> **PROVIDED MATERIAL**:
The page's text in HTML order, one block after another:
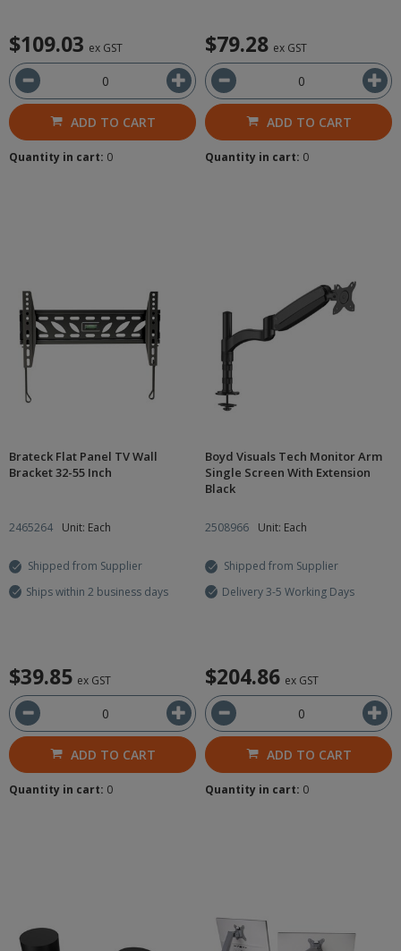
$109.03 ex GST
ADD TO CART
Quantity in cart: 0
$79.28 ex GST
ADD TO CART
Quantity in cart: 0
Brateck Flat Panel TV Wall
Bracket 32-55 Inch
2465264 Unit: Each
Shipped from Supplier
Ships within 2 business days
$39.85 ex GST
ADD TO CART
Quantity in cart: 0
Boyd Visuals Tech Monitor Arm
Single Screen With Extension
Black
2508966 Unit: Each
Shipped from Supplier
Delivery 3-5 Working Days
$204.86 ex GST
ADD TO CART
Quantity in cart: 0
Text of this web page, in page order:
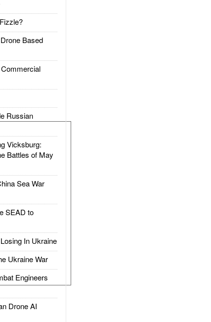
Based
Russian
Vicksburg:
Battles of May
Sea War
SEAD to
In Ukraine
Ukraine War
Engineers
Drone AI
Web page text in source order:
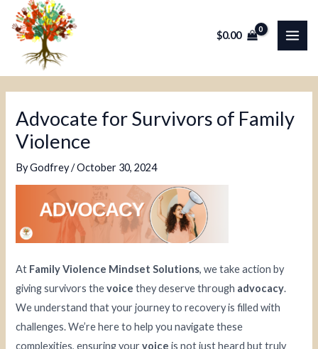
$0.00
Advocate for Survivors of Family
Violence
ByGodfrey/October 30, 2024
At Family Violence Mindset Solutions, we take action by
giving survivors thevoice they deserve through advocacy.
We understand that your journey to recovery is filled with
challenges. We’re here to help you navigate these
complexities, ensuring yourvoice is not just heard but truly
Post
navigation
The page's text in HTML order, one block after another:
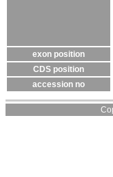
exon position
CDS position
accession no
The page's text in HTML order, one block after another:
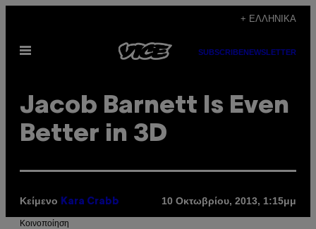
περιεχόμενο
+ ΕΛΛΗΝΙΚΆ
Ανοίξτε
SUBSCRIBENEWSLETTER
Jacob Barnett Is Even
Better in 3D
Κείμενο Kara Crabb 10 Οκτωβρίου, 2013, 1:15μμ
Kοινοποίηση
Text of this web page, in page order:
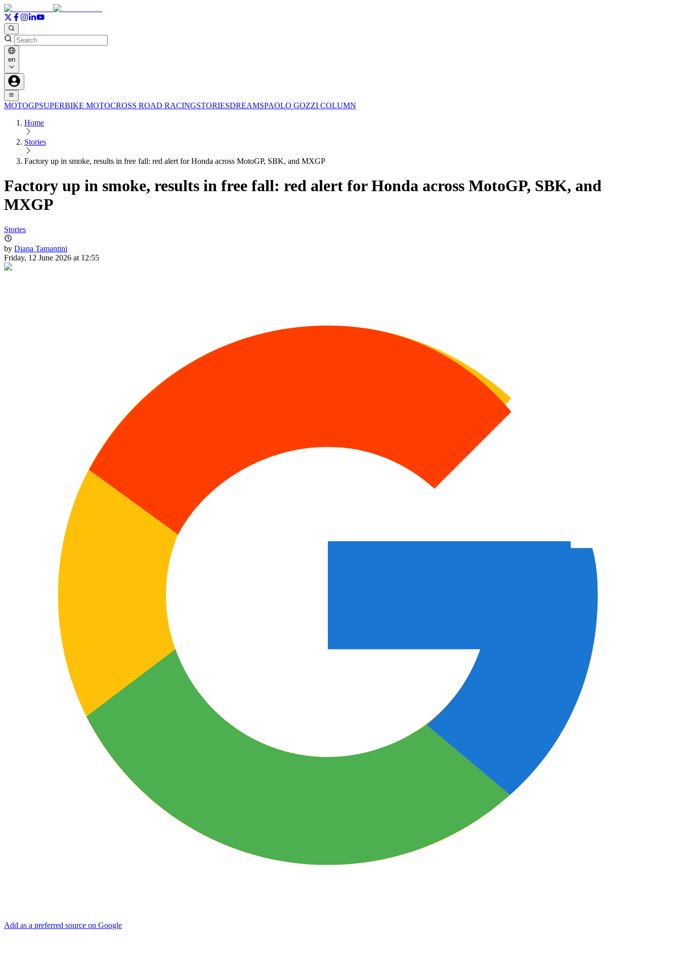
en
MOTOGPSUPERBIKE MOTOCROSS ROAD RACINGSTORIESDREAMSPAOLO GOZZI COLUMN
Home
Stories
Factory up in smoke, results in free fall: red alert for Honda across MotoGP, SBK, and MXGP
Factory up in smoke, results in free fall: red alert for Honda across MotoGP, SBK, and
MXGP
Stories
by Diana Tamantini
Friday, 12 June 2026 at 12:55
Add as a preferred source on Google
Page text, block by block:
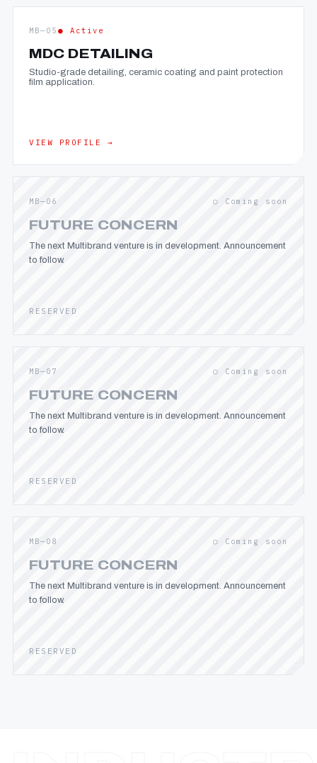
MB—05 ● Active
MDC DETAILING
Studio-grade detailing, ceramic coating and paint protection
film application.
VIEW PROFILE →
MB—06 ○ Coming soon
FUTURE CONCERN
The next Multibrand venture is in development. Announcement
to follow.
RESERVED
MB—07 ○ Coming soon
FUTURE CONCERN
The next Multibrand venture is in development. Announcement
to follow.
RESERVED
MB—08 ○ Coming soon
FUTURE CONCERN
The next Multibrand venture is in development. Announcement
to follow.
RESERVED
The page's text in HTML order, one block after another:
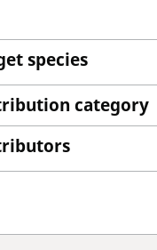
species
category
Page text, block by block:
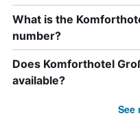
What is the
number?
Does Komforthotel
available?
See
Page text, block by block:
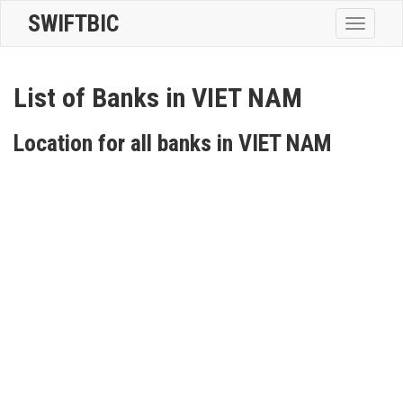
Toggle
SWIFTBIC
List of Banks in VIET NAM
Location for all banks in VIET NAM
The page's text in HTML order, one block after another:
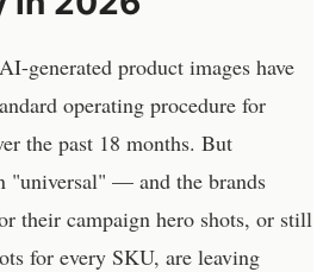
generated product images have
operating procedure for
the past 18 months. But
"universal" — and the brands
their campaign hero shots, or still
for every SKU, are leaving
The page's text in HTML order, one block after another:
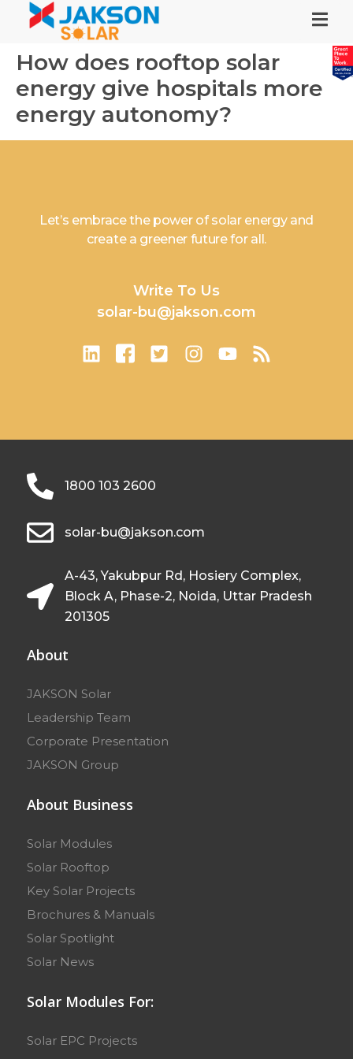
How does rooftop solar
energy give hospitals more
energy autonomy?
Let’s embrace the power of solar energy and
create a greener future for all.
Write To Us
solar-bu@jakson.com
1800 103 2600
solar-bu@jakson.com
A-43, Yakubpur Rd, Hosiery Complex,
Block A, Phase-2, Noida, Uttar Pradesh
201305
About
JAKSON Solar
Leadership Team
Corporate Presentation
JAKSON Group
About Business
Solar Modules
Solar Rooftop
Key Solar Projects
Brochures & Manuals
Solar Spotlight
Solar News
Solar Modules For:
Solar EPC Projects

> **ASSIGNED TASK**: Instructions for the listing above: set down every entry exactly and drop any image.

> **RESULT OF THE EXERCISE**:
The page's text in HTML order, one block after another:
$109.03 ex GST
ADD TO CART
Quantity in cart: 0
$79.28 ex GST
ADD TO CART
Quantity in cart: 0
Brateck Flat Panel TV Wall
Bracket 32-55 Inch
2465264 Unit: Each
Shipped from Supplier
Ships within 2 business days
$39.85 ex GST
ADD TO CART
Quantity in cart: 0
Boyd Visuals Tech Monitor Arm
Single Screen With Extension
Black
2508966 Unit: Each
Shipped from Supplier
Delivery 3-5 Working Days
$204.86 ex GST
ADD TO CART
Quantity in cart: 0
Text of this web page, in page order:
Based
Russian
Vicksburg:
Battles of May
Sea War
SEAD to
In Ukraine
Ukraine War
Engineers
Drone AI
Web page text in source order:
$0.00
Advocate for Survivors of Family
Violence
ByGodfrey/October 30, 2024
At Family Violence Mindset Solutions, we take action by
giving survivors thevoice they deserve through advocacy.
We understand that your journey to recovery is filled with
challenges. We’re here to help you navigate these
complexities, ensuring yourvoice is not just heard but truly
Post
navigation
The page's text in HTML order, one block after another:
exon position
CDS position
accession no
The page's text in HTML order, one block after another:
περιεχόμενο
+ ΕΛΛΗΝΙΚΆ
Ανοίξτε
SUBSCRIBENEWSLETTER
Jacob Barnett Is Even
Better in 3D
Κείμενο Kara Crabb 10 Οκτωβρίου, 2013, 1:15μμ
Kοινοποίηση
Text of this web page, in page order:
en
MOTOGPSUPERBIKE MOTOCROSS ROAD RACINGSTORIESDREAMSPAOLO GOZZI COLUMN
Home
Stories
Factory up in smoke, results in free fall: red alert for Honda across MotoGP, SBK, and MXGP
Factory up in smoke, results in free fall: red alert for Honda across MotoGP, SBK, and
MXGP
Stories
by Diana Tamantini
Friday, 12 June 2026 at 12:55
Add as a preferred source on Google
Page text, block by block:
MB—05 ● Active
MDC DETAILING
Studio-grade detailing, ceramic coating and paint protection
film application.
VIEW PROFILE →
MB—06 ○ Coming soon
FUTURE CONCERN
The next Multibrand venture is in development. Announcement
to follow.
RESERVED
MB—07 ○ Coming soon
FUTURE CONCERN
The next Multibrand venture is in development. Announcement
to follow.
RESERVED
MB—08 ○ Coming soon
FUTURE CONCERN
The next Multibrand venture is in development. Announcement
to follow.
RESERVED
The page's text in HTML order, one block after another:
species
category
Page text, block by block:
What is the
number?
Does Komforthotel
available?
See
Page text, block by block:
Toggle
SWIFTBIC
List of Banks in VIET NAM
Location for all banks in VIET NAM
The page's text in HTML order, one block after another:
generated product images have
operating procedure for
the past 18 months. But
"universal" — and the brands
their campaign hero shots, or still
for every SKU, are leaving
The page's text in HTML order, one block after another:
How does rooftop solar
energy give hospitals more
energy autonomy?
Let’s embrace the power of solar energy and
create a greener future for all.
Write To Us
solar-bu@jakson.com
1800 103 2600
solar-bu@jakson.com
A-43, Yakubpur Rd, Hosiery Complex,
Block A, Phase-2, Noida, Uttar Pradesh
201305
About
JAKSON Solar
Leadership Team
Corporate Presentation
JAKSON Group
About Business
Solar Modules
Solar Rooftop
Key Solar Projects
Brochures & Manuals
Solar Spotlight
Solar News
Solar Modules For:
Solar EPC Projects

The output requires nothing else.